- **Your assignment**:
Nothing outside the range is wanted. Repeat exactly the lines below from the one with "ubiquitination and decreased" through the one with "instances increases, the".

- **Exercise data**:
++++++++++
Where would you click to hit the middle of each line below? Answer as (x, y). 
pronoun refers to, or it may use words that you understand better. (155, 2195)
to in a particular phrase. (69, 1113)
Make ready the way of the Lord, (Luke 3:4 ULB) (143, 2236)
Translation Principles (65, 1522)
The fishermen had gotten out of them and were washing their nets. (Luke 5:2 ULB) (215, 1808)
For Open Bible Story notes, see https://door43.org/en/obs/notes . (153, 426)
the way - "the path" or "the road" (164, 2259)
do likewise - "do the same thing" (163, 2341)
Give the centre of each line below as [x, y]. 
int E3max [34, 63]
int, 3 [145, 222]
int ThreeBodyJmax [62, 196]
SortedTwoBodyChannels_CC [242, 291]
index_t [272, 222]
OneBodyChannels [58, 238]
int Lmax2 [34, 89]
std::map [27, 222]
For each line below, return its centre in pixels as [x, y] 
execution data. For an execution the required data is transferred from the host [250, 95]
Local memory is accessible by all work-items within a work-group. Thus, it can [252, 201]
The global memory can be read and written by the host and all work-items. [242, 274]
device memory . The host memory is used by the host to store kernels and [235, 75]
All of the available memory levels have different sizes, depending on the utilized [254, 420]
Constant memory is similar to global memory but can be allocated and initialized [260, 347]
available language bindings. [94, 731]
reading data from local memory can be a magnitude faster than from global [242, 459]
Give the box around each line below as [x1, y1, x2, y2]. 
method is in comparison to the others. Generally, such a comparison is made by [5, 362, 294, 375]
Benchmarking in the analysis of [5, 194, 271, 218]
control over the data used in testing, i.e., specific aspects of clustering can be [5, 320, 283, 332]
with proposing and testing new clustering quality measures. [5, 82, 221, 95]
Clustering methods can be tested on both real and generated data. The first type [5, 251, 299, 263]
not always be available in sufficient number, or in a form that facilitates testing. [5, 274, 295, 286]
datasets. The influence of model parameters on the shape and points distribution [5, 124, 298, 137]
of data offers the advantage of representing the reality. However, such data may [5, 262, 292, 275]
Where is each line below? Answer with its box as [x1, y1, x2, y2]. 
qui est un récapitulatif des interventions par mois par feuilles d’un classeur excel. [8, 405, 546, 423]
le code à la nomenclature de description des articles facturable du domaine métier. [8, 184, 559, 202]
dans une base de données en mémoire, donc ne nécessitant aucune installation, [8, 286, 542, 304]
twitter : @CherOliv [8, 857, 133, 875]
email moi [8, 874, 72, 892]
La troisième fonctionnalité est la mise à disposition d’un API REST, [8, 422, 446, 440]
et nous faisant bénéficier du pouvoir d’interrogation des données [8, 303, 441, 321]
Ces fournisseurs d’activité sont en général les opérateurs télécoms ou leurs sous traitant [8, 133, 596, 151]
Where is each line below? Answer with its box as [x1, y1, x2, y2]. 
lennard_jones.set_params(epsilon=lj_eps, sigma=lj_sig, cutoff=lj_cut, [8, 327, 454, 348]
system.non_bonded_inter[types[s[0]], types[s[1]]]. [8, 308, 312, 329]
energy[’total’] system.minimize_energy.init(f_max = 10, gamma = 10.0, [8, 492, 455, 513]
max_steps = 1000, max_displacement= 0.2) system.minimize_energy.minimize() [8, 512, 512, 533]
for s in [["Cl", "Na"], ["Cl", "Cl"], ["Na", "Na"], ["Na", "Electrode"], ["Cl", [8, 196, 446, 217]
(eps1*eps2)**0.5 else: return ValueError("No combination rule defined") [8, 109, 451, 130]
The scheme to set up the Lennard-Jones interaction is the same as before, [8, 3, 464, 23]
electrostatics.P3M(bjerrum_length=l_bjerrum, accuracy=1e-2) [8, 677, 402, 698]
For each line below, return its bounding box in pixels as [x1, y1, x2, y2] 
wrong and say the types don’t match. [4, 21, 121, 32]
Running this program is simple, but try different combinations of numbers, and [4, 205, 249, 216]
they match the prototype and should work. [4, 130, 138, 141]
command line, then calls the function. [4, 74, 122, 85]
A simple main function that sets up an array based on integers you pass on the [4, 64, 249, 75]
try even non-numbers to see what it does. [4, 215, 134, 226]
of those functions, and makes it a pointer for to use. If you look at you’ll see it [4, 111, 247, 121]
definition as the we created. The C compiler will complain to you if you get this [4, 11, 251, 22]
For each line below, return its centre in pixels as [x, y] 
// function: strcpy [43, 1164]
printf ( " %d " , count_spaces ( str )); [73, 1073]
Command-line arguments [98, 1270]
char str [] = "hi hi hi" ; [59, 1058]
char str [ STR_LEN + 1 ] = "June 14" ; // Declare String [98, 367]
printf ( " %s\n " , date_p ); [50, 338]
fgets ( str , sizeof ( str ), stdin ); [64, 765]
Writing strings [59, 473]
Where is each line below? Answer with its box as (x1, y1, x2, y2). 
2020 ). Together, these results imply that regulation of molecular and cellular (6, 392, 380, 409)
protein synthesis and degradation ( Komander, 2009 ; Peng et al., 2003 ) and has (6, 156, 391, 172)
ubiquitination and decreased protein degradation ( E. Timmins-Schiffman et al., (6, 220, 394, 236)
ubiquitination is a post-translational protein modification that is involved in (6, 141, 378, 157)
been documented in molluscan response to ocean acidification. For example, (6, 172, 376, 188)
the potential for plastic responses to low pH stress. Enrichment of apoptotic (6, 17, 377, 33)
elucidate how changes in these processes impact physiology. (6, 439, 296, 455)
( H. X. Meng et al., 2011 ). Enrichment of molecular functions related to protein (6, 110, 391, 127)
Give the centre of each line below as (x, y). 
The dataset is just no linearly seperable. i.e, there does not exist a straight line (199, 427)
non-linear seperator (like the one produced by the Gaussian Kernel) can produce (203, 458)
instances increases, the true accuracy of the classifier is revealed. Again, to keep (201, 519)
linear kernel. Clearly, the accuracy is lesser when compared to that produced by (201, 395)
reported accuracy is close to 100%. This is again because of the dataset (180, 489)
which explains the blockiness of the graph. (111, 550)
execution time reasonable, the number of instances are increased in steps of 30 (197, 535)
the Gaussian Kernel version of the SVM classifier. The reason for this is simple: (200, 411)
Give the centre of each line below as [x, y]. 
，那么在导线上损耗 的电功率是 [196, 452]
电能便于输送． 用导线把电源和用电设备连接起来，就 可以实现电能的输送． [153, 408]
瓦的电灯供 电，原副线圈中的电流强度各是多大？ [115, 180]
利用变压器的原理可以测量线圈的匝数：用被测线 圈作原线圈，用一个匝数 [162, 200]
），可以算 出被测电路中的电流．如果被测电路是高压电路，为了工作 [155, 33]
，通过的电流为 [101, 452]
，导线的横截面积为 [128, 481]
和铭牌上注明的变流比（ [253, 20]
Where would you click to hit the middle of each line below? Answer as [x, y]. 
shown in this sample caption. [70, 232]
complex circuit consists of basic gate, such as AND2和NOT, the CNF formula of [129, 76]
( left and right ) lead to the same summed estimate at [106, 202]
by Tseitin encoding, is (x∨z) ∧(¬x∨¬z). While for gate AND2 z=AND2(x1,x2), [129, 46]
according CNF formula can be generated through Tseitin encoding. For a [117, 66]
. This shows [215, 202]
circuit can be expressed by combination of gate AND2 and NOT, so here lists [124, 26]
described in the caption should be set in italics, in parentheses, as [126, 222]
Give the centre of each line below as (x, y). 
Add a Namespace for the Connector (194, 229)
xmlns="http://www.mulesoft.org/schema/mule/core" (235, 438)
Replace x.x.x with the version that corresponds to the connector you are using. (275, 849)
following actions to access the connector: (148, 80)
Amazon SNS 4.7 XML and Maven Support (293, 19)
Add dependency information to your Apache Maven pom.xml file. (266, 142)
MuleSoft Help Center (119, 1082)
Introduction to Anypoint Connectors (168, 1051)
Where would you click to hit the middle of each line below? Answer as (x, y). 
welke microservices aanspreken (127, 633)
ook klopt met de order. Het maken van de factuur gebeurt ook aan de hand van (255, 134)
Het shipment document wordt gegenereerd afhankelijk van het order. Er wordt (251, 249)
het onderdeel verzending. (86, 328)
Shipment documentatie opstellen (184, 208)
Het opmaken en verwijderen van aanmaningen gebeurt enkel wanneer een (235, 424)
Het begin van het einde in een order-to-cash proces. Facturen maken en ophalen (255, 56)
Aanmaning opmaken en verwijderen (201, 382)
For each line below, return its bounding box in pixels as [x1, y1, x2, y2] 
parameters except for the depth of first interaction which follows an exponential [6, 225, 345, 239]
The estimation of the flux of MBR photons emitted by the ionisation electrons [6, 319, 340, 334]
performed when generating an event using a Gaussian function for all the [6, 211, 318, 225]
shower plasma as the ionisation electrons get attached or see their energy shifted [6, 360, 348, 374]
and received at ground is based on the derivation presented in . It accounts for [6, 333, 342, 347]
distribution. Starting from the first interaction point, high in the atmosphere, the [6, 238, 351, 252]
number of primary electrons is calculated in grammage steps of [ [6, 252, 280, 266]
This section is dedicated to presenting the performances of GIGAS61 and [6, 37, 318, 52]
++++++++++
- **Response**:
ubiquitination and decreased protein degradation ( E. Timmins-Schiffman et al., (6, 220, 394, 236)
ubiquitination is a post-translational protein modification that is involved in (6, 141, 378, 157)
been documented in molluscan response to ocean acidification. For example, (6, 172, 376, 188)
the potential for plastic responses to low pH stress. Enrichment of apoptotic (6, 17, 377, 33)
elucidate how changes in these processes impact physiology. (6, 439, 296, 455)
( H. X. Meng et al., 2011 ). Enrichment of molecular functions related to protein (6, 110, 391, 127)
Give the centre of each line below as (x, y). 
The dataset is just no linearly seperable. i.e, there does not exist a straight line (199, 427)
non-linear seperator (like the one produced by the Gaussian Kernel) can produce (203, 458)
instances increases, the true accuracy of the classifier is revealed. Again, to keep (201, 519)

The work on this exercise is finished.